Britain’s economy could receive a £149bn boost from a change to UK business laws that would ensure companies put social, economic and environmental benefits at the heart of their decision-making, according to a report.
With the UK on course for the second lowest growth rate in the G7 group of leading economies in 2023, the study by the thinktank Demos said it was clear that cutting taxes or raising public spending had not been effective at driving economic growth.
The report suggested that empowering boardrooms to look beyond just its shareholders could drive productivity and lead to a £5.3bn pay rise for workers on the lowest incomes – or £44 a week for the average person on the legal minimum wage.
It calls for policymakers to reform the governance of UK businesses by changing the Companies Act and adding a duty for directors to consider the social, economic and environmental impact of their business alongside profitability and returns for shareholders.
Such a measure could drive growth, it said, as businesses that consider all their stakeholders – such as B Corps, social enterprises and co-operatives – outperform their peers with faster growth, higher levels of innovation, more investment, and greater levels of staff engagement.

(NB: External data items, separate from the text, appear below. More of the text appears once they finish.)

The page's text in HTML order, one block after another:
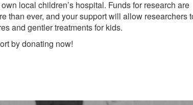
local children’s hospital. Funds for research are
than ever, and your support will allow researchers
and gentler treatments for kids.
by donating now!
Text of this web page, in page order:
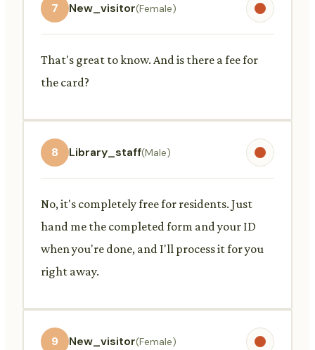
7 New_visitor(Female)
That's great to know. And is there a fee for
the card?
8 Library_staff(Male)
No, it's completely free for residents. Just
hand me the completed form and your ID
when you're done, and I'll process it for you
right away.
9 New_visitor(Female)
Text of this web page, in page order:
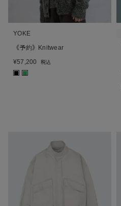
YOKE
《予約》Knitwear
¥57,200 税込
■ ■
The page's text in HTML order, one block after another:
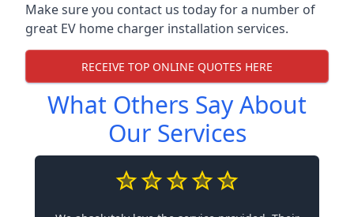
Make sure you contact us today for a number of
great EV home charger installation services.
RECEIVE TOP ONLINE QUOTES HERE
What Others Say About
Our Services
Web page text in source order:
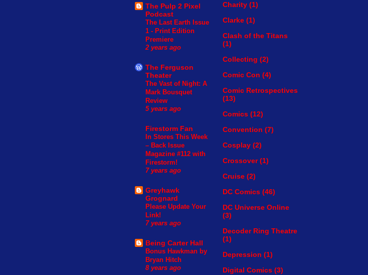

The idea has some cross-party support and is backed by a coalition of more than 2,000 businesses, including the grocery chain Iceland, Tony’s Chocolonely and the food sharing app Olio, as well as business groups such as the Institute of Directors.
Andrew O’Brien, director of policy and impact at Demos and the report’s author, said: “We tend to think about growth as a matter of cutting taxes or raising public spending. Our research shows that the biggest gamechanger for the UK economy would be to improve the governance and structure of businesses.
“If we get this right we can add hundreds of billions to the UK economy through boosting investment, productivity and pay for working people. A far bigger impact than most other measures that dominate the debate in Westminster.”